Both views account for the correlation between vAA and left hemisphere damage, as speech sounds are characterized by fast changes in the soundwave, that are processed more efficiently in the left temporal cortex. They also accommodate the damage profiles documented in some vAA patients, in whom stops were affected more than longer consonants, and vowels were spared [20, 27]—stops are the shortest phonemes, and vowels the longest. On the other hand, selective difficulties with nonverbal sounds are less easily accommodated within either framework. For example, if selective nvAA stems from a difficulty processing slow-changing soundwaves or specific spectral sound features, left hemisphere skills should still permit processing nonspeech input, even in the presence of right temporal damage. However, this did not happen in patients with unilateral nvAA (see “Lesion Lateralization in Pure Auditory Agnosias”). Future studies will have to reconcile these puzzling issues also with fMRI studies suggesting that in neurotypical participants the primary auditory cortex responds to spectrotemporal modulations, but also that partially distinct portions of the superior temporal lobe are involved in processing different sound inputs [36,37,38], and that the superior temporal gyrus and sulcus are more responsive to auditory stimulus dimensions characterizing diverse auditory objects [39, 40].

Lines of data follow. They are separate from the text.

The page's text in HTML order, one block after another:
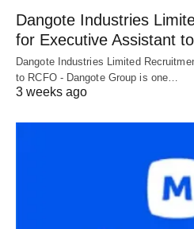
Dangote Industries
for Executive Assistant
Dangote Industries Limited
to RCFO - Dangote Group is one…
3 weeks ago
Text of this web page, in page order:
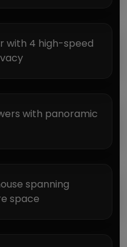
with 4 high-speed
with panoramic
spanning
space
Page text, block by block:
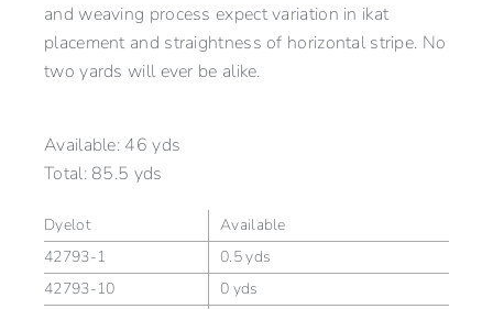
and weaving process expect variation in ikat
placement and straightness of horizontal stripe. No
two yards will ever be alike.
Available: 46 yds
Total:85.5 yds
Dyelot
Available
42793-1
0.5 yds
42793-10
0 yds
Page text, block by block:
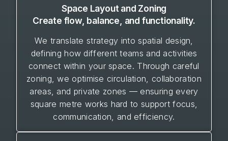
Space Layout and Zoning
Create flow, balance, and functionality.
We translate strategy into spatial design,
defining how different teams and activities
connect within your space. Through careful
zoning, we optimise circulation, collaboration
areas, and private zones — ensuring every
square metre works hard to support focus,
communication, and efficiency.
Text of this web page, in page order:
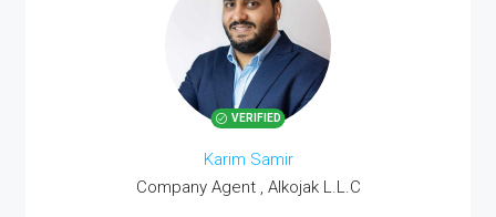
VERIFIED
Karim Samir
Company Agent , Alkojak L.L.C
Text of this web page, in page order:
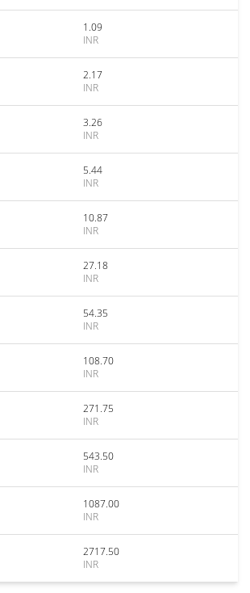
1.09
INR
2.17
INR
3.26
INR
5.44
INR
10.87
INR
27.18
INR
54.35
INR
108.70
INR
271.75
INR
543.50
INR
1087.00
INR
2717.50
INR
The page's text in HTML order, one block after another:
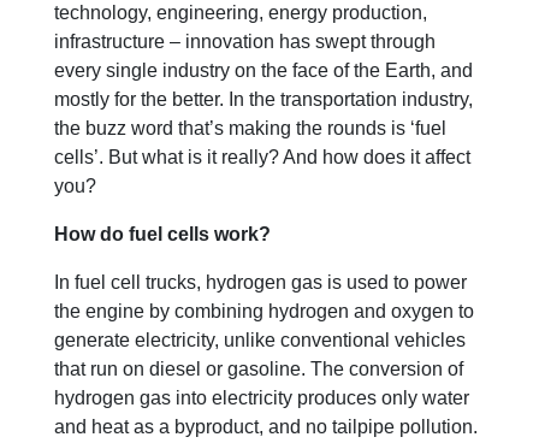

The view that AA is caused by loss of spectrotemporal analysis, discussed in the previous paragraphs, would apply independent of whether the auditory cortices process sound features serially or in parallel. For many years, the prevailing view has been that sound input is processed sequentially—from simpler to more complex sound features and from the brainstem to the primary auditory cortex to nonprimary cortices and associative cortical areas [41, 42, 43•, 44,45,46]. In contrast, recent studies based on direct cortical stimulation in candidates for awake brain surgery suggest parallel processing and question the roles traditionally assigned to primary and nonprimary cortices [47••]. A similar tension exists in the functional domain between the models that assume sequential processing of auditory inputs and those that hypothesize a quasi-continuous auditory processing from acoustic input to semantic auditory representations [43•, 48•].

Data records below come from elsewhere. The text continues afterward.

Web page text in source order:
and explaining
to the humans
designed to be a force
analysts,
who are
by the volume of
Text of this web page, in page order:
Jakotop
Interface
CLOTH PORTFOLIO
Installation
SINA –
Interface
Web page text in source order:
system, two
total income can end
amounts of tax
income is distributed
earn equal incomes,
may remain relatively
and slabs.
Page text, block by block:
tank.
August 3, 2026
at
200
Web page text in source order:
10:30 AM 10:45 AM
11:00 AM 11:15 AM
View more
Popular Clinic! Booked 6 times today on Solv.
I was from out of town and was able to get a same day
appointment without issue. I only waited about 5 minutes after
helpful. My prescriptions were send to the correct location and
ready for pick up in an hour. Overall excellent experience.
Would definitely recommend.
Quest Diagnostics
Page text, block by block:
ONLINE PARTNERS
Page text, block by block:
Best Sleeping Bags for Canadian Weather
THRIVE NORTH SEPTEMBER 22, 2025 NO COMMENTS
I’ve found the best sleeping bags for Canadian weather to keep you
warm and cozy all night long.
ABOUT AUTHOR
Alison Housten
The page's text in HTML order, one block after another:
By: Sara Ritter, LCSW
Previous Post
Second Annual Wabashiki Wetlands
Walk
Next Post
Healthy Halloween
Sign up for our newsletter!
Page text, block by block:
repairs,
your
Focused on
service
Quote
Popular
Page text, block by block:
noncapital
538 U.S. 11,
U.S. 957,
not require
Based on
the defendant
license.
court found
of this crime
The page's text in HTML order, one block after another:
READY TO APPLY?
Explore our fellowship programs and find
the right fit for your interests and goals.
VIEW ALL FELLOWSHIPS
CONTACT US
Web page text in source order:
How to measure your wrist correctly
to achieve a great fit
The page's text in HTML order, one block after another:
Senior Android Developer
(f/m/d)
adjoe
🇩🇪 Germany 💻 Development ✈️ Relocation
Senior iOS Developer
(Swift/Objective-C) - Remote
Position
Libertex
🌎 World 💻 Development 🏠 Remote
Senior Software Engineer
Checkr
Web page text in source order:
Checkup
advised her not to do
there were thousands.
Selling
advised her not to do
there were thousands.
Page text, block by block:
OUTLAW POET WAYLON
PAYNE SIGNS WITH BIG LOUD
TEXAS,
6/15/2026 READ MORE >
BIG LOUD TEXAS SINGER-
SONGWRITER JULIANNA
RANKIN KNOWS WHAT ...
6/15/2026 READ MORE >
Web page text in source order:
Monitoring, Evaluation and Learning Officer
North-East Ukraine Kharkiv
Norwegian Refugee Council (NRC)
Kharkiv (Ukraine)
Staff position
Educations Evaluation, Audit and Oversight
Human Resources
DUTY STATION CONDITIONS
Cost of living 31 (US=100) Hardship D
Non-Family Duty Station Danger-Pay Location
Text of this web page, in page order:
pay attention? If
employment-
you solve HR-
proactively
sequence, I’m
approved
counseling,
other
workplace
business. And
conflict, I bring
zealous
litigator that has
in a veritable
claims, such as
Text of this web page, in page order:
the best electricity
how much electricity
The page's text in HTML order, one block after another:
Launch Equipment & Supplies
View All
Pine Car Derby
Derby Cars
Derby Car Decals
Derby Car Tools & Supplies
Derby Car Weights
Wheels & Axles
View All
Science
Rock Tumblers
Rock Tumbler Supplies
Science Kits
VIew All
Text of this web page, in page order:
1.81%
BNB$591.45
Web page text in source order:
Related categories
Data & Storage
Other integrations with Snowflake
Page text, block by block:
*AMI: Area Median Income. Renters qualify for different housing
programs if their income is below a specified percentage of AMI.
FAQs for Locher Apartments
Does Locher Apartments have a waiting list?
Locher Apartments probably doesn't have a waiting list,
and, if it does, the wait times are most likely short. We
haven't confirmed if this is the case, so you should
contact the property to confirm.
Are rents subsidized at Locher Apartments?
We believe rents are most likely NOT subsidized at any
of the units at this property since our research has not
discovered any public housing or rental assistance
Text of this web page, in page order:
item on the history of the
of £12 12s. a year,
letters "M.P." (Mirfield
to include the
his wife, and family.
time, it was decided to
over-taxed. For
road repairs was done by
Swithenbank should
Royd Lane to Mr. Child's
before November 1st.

The Locus of the Lateralization of Auditory Input Processing
AA correlates with lateralized hemispheric damage—verbal auditory processing deficits are strongly linked to left-sided lesions and nonverbal deficits are likely to result from right-sided lesions. However, auditory agnosias have been reported following damage to any components of the auditory pathway, from the brainstem to the auditory cortex. While it has been assumed that the critical locus of damage corresponds to the auditory cortices, pinpointing the neural structures whose damage is primarily or directly responsible for lateralized deficits is difficult. Taking issue with speech processing and vAA may prove useful.

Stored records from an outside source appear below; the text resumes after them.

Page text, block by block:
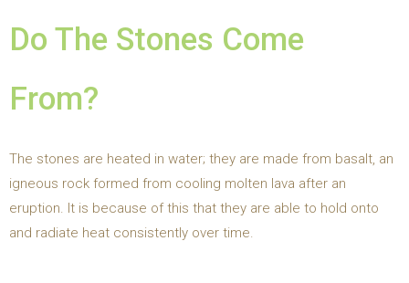
Do The Stones Come
From?
The stones are heated in water; they are made from basalt, an
igneous rock formed from cooling molten lava after an
eruption. It is because of this that they are able to hold onto
and radiate heat consistently over time.
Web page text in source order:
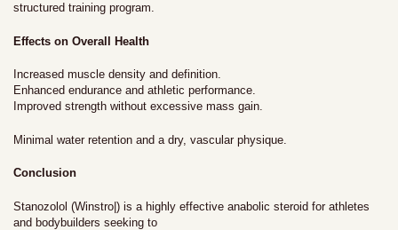
structured training program.
Effects on Overall Health
Increased muscle density and definition.
Enhanced endurance and athletic performance.
Improved strength without excessive mass gain.
Minimal water retention and a dry, vascular physique.
Conclusion
Stanozolol (Winstro|) is a highly effective anabolic steroid for athletes
and bodybuilders seeking to
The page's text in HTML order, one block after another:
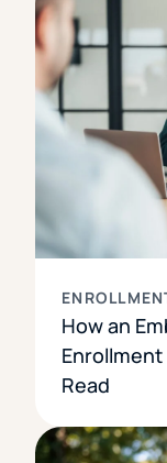
How an
Enrollment
Read
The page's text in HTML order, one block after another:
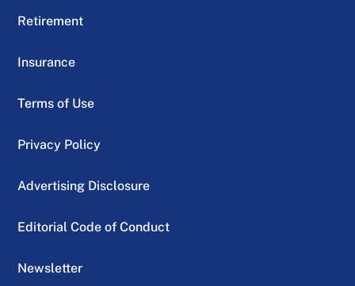
Retirement
Insurance
Terms of Use
Privacy Policy
Advertising Disclosure
Editorial Code of Conduct
Newsletter
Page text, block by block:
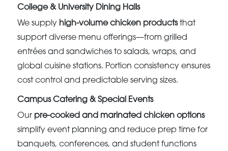
College & University Dining Halls
We supply high-volume chicken productsthat
support diverse menu offerings—from grilled
entrées and sandwiches to salads, wraps, and
global cuisine stations. Portion consistency ensures
cost control and predictable serving sizes.
Campus Catering & Special Events
Our pre-cooked and marinated chicken options
simplify event planning and reduce prep time for
banquets, conferences, and student functions
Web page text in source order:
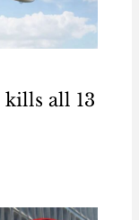
kills all 13
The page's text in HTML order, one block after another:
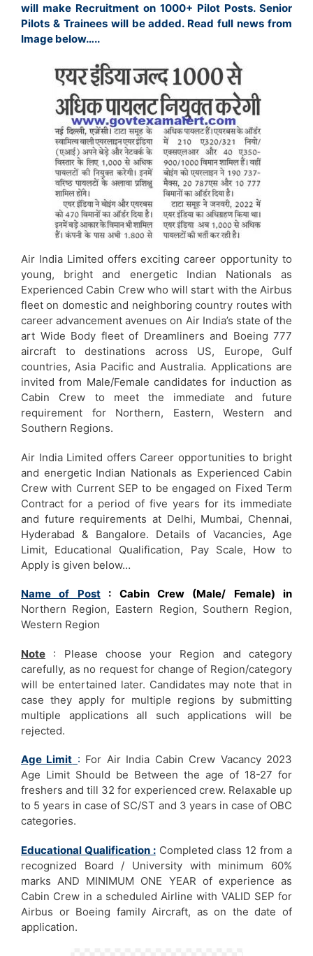
will make Recruitment on 1000+ Pilot Posts. Senior
Pilots & Trainees will be added. Read full news from
Image below…..
Air India Limited offers exciting career opportunity to
young, bright and energetic Indian Nationals as
Experienced Cabin Crew who will start with the Airbus
fleet on domestic and neighboring country routes with
career advancement avenues on Air India’s state of the
art Wide Body fleet of Dreamliners and Boeing 777
aircraft to destinations across US, Europe, Gulf
countries, Asia Pacific and Australia. Applications are
invited from Male/Female candidates for induction as
Cabin Crew to meet the immediate and future
requirement for Northern, Eastern, Western and
Southern Regions.
Air India Limited offers Career opportunities to bright
and energetic Indian Nationals as Experienced Cabin
Crew with Current SEP to be engaged on Fixed Term
Contract for a period of five years for its immediate
and future requirements at Delhi, Mumbai, Chennai,
Hyderabad & Bangalore. Details of Vacancies, Age
Limit, Educational Qualification, Pay Scale, How to
Apply is given below…
Name of Post: Cabin Crew (Male/ Female) in
Northern Region, Eastern Region, Southern Region,
Western Region
Note : Please choose your Region and category
carefully, as no request for change of Region/category
will be entertained later. Candidates may note that in
case they apply for multiple regions by submitting
multiple applications all such applications will be
rejected.
Age Limit : For Air India Cabin Crew Vacancy 2023
Age Limit Should be Between the age of 18-27 for
freshers and till 32 for experienced crew. Relaxable up
to 5 years in case of SC/ST and 3 years in case of OBC
categories.
Educational Qualification :Completed class 12 from a
recognized Board / University with minimum 60%
marks AND MINIMUM ONE YEAR of experience as
Cabin Crew in a scheduled Airline with VALID SEP for
Airbus or Boeing family Aircraft, as on the date of
application.

It is reasonable to assume that low-level properties of the speech input (basic spectral and temporal patterns, location in space, intensity, etc.) are processed symmetrically in the brainstem, independent of their nature,Footnote 3 and that at a later stage, when complex feature bundles corresponding to more abstract sound representations are integrated, acoustic input is treated as speech (as opposed to animal voice, music, environmental noise, and so on) and processed in the left hemisphere. On this view, since the vAA cases considered in the present review (Tables 1 and 2) consistently suffer from lesions in the primary auditory cortex of the language-dominant hemisphere, it would be tempting to conclude that this is the neural site responsible for selective disorders of speech input processing. Yet, the role of damage to this region in unilateral vAA can still be questioned on two accounts. First, the Heschl’s gyrus and its outgoing connections are partly spared in several cases with cortical damage e.g., [29••, 49, 50]. Second, lesions in most cases involve also the nonprimary auditory cortex and extend to other structures, like the posterior portions of the middle temporal gyrus, the supramarginal gyrus, and the angular gyrus, that are part of the language network see [24••, 25••, 28, 51•]. These facts invite considering the possibility that auditory input is processed symmetrically up to the primary (and nonprimary?) auditory cortex, and that only damage to associative language areas yields lateralized speech input disorders—i.e., vAA. Needless to say, an analogous reasoning applies to disorders of nonverbal auditory processing that follow right hemisphere lesions.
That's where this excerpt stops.